(Beginning of TASK INPUT)
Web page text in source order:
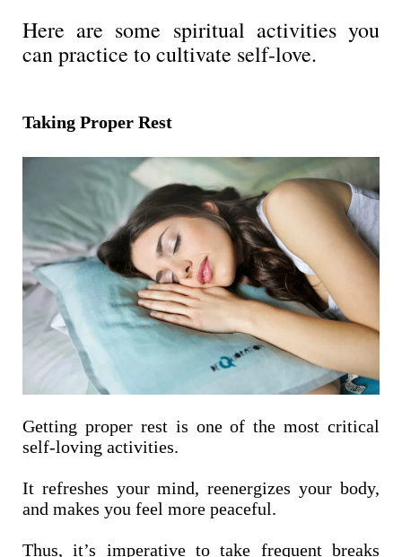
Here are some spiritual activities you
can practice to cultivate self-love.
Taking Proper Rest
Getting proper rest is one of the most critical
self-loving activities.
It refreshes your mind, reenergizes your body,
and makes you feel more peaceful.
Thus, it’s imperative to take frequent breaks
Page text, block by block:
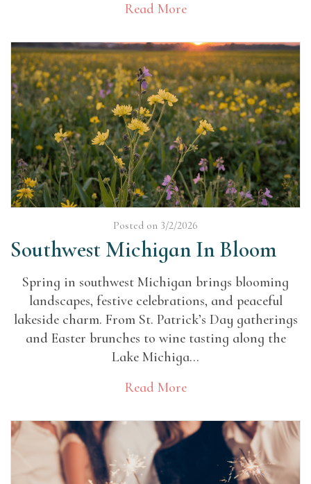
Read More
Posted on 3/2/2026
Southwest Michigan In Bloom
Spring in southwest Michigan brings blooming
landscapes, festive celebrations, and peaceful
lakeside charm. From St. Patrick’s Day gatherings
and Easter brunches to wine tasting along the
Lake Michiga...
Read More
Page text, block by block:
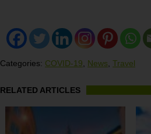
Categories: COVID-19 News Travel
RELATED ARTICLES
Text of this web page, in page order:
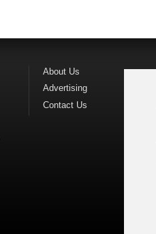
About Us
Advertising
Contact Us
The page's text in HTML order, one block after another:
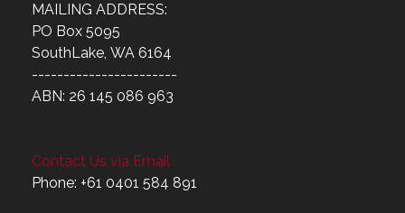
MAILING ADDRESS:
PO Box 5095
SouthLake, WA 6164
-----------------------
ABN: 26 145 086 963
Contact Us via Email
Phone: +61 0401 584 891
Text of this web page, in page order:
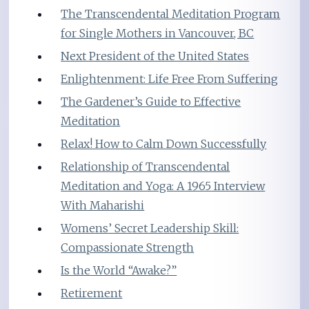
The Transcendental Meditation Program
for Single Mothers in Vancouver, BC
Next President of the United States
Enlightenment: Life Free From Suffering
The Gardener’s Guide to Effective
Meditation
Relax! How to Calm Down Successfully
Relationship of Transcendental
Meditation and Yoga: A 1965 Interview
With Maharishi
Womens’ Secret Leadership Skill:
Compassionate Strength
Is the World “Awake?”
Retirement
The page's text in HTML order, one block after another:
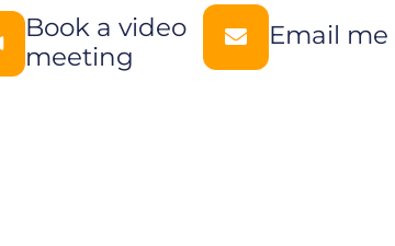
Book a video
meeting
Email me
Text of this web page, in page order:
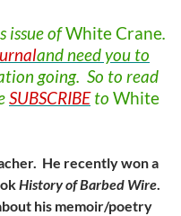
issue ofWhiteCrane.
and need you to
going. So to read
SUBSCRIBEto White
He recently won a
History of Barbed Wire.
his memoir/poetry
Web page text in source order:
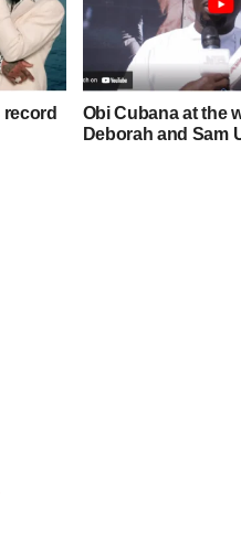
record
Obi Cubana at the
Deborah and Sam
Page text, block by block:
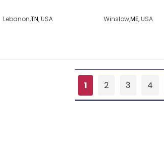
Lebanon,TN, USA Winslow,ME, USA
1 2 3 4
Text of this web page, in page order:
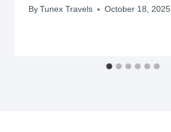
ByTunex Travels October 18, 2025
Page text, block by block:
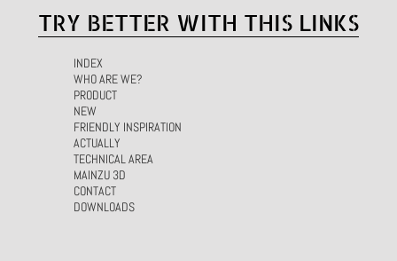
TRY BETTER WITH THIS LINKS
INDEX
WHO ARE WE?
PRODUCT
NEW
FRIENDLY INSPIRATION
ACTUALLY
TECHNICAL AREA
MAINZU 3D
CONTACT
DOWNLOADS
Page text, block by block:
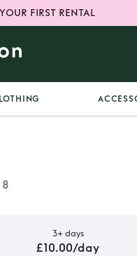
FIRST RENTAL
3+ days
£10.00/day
(End of TASK INPUT)
→ PROBLEM DESCRIPTION: Your task is to repeat the records exactly. Images do not belong in the copy.

→ ANSWER BOX:
Web page text in source order:
Here are some spiritual activities you
can practice to cultivate self-love.
Taking Proper Rest
Getting proper rest is one of the most critical
self-loving activities.
It refreshes your mind, reenergizes your body,
and makes you feel more peaceful.
Thus, it’s imperative to take frequent breaks
Page text, block by block:
Read More
Posted on 3/2/2026
Southwest Michigan In Bloom
Spring in southwest Michigan brings blooming
landscapes, festive celebrations, and peaceful
lakeside charm. From St. Patrick’s Day gatherings
and Easter brunches to wine tasting along the
Lake Michiga...
Read More
Page text, block by block:
Categories: COVID-19 News Travel
RELATED ARTICLES
Text of this web page, in page order:
About Us
Advertising
Contact Us
The page's text in HTML order, one block after another:
MAILING ADDRESS:
PO Box 5095
SouthLake, WA 6164
-----------------------
ABN: 26 145 086 963
Contact Us via Email
Phone: +61 0401 584 891
Text of this web page, in page order:
The Transcendental Meditation Program
for Single Mothers in Vancouver, BC
Next President of the United States
Enlightenment: Life Free From Suffering
The Gardener’s Guide to Effective
Meditation
Relax! How to Calm Down Successfully
Relationship of Transcendental
Meditation and Yoga: A 1965 Interview
With Maharishi
Womens’ Secret Leadership Skill:
Compassionate Strength
Is the World “Awake?”
Retirement
The page's text in HTML order, one block after another:
Book a video
meeting
Email me
Text of this web page, in page order:
issue ofWhiteCrane.
and need you to
going. So to read
SUBSCRIBEto White
He recently won a
History of Barbed Wire.
his memoir/poetry
Web page text in source order:
record
Obi Cubana at the
Deborah and Sam
Page text, block by block:
Lebanon,TN, USA Winslow,ME, USA
1 2 3 4
Text of this web page, in page order:
ByTunex Travels October 18, 2025
Page text, block by block:
TRY BETTER WITH THIS LINKS
INDEX
WHO ARE WE?
PRODUCT
NEW
FRIENDLY INSPIRATION
ACTUALLY
TECHNICAL AREA
MAINZU 3D
CONTACT
DOWNLOADS
Page text, block by block:
FIRST RENTAL
3+ days
£10.00/day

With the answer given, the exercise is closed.